We've often had occasion to wonder how spammy blog comments are linguistically constructed. (See, most recently, Mark Liberman's post, "Numerous upon the written content material," in which he refers to spam comments as "aleatoric sub-poetry.") Now, on Quartz, David Yanofsky and Zachary M. Seward expose how spam comments are engineered:
Comment spam follows a formula, which was made plain the other day when a spambot accidentally posted its entire template on the blog of programmer Scott Hanselman. With his permission, we’ve reproduced some of the spam comment recipes here and added colorful formatting to make it readable. The spambot constructs new, vaguely unique comments by selecting from each set of options. We hope you find it wonderful | terrific | brilliant | amazing | great | excellent | fantastic | outstanding | superb.
A few examples:
been online more than hours today, yet I never found any interesting article like yours. pretty worth enough for me. , if all and bloggers made good content as you did, the will be useful than ever before. I commenting. written! your as I your subscription or service. Do any? me I subscribe. Thanks.
Wow, thisis , my is analyzing things, I am going to her.
! Someone in my group shared this with us so I came to . I'm definitely the information. I'm and will be tweeting this to my followers! blog and .
For connoisseurs of such automated quasi-synonymy, let me also note this passage from a piece I wrote for Lapham's Quarterly last year called "Word for Word," a reconsideration of Roget's Thesaurus:
Fans of the television show Friends may recall the episode in which the dim-witted Joey Tribbiani discovers the built-in thesaurus in his word-processing program and tries to spruce up a letter of recommendation for his friends’ adoption agency. He thesaurusizes every word, so that the sentence “They are warm, nice people with big hearts” turns into “They are humid, prepossessing homo sapiens with full-sized aortic pumps.”

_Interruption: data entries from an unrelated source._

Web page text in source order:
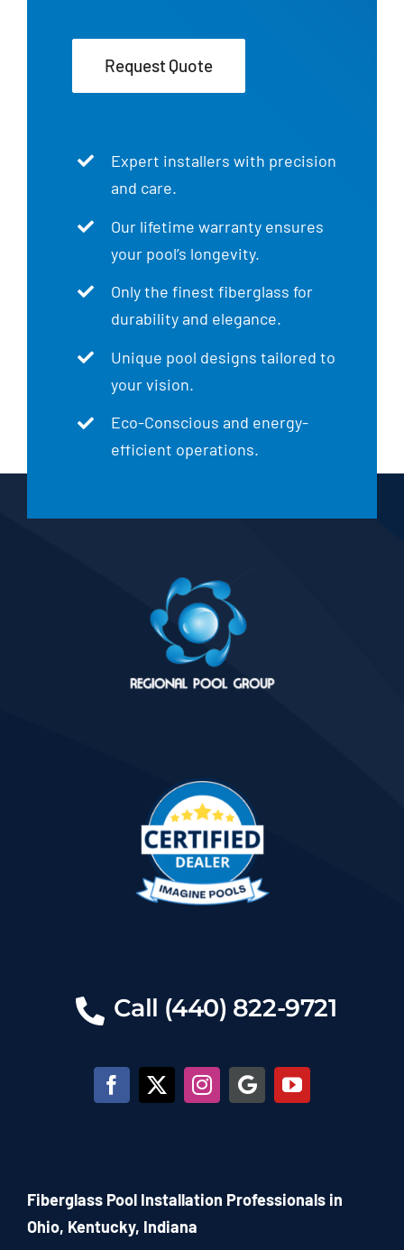
Request Quote
Expert installers with precision
and care.
Our lifetime warranty ensures
your pool’s longevity.
Only the finest fiberglass for
durability and elegance.
Unique pool designs tailored to
your vision.
Eco-Conscious and energy-
efficient operations.
Call (440) 822-9721
Fiberglass Pool Installation Professionals in
Ohio, Kentucky, Indiana

That bit of sitcom silliness has actually turned into a grim reality, now that online content farms use so-called spinning software to modify a source text by automatically swapping out words with ostensible synonyms. (The goal is to create new textual fodder that can be used on websites without search engines like Google suspecting that the content has been duplicated from elsewhere.) I recently came across a particularly ham-handed example on a news aggregator which lifted an article from the Star-Ledger about a looming fight between two congressional candidates. The original said that “the Democratic showdown…will be bloody and fairly evenly matched considering the county machinery behind each candidate.” In the “spun” version, the showdown “will be full of blood and sincerely uniformly suited deliberation the county equipment at the back any candidate.” Sadly, this sort of thesaurus-driven gobbledygook can be found in abundance online, as if Joey and his full-sized aortic pump had taken over the Internet.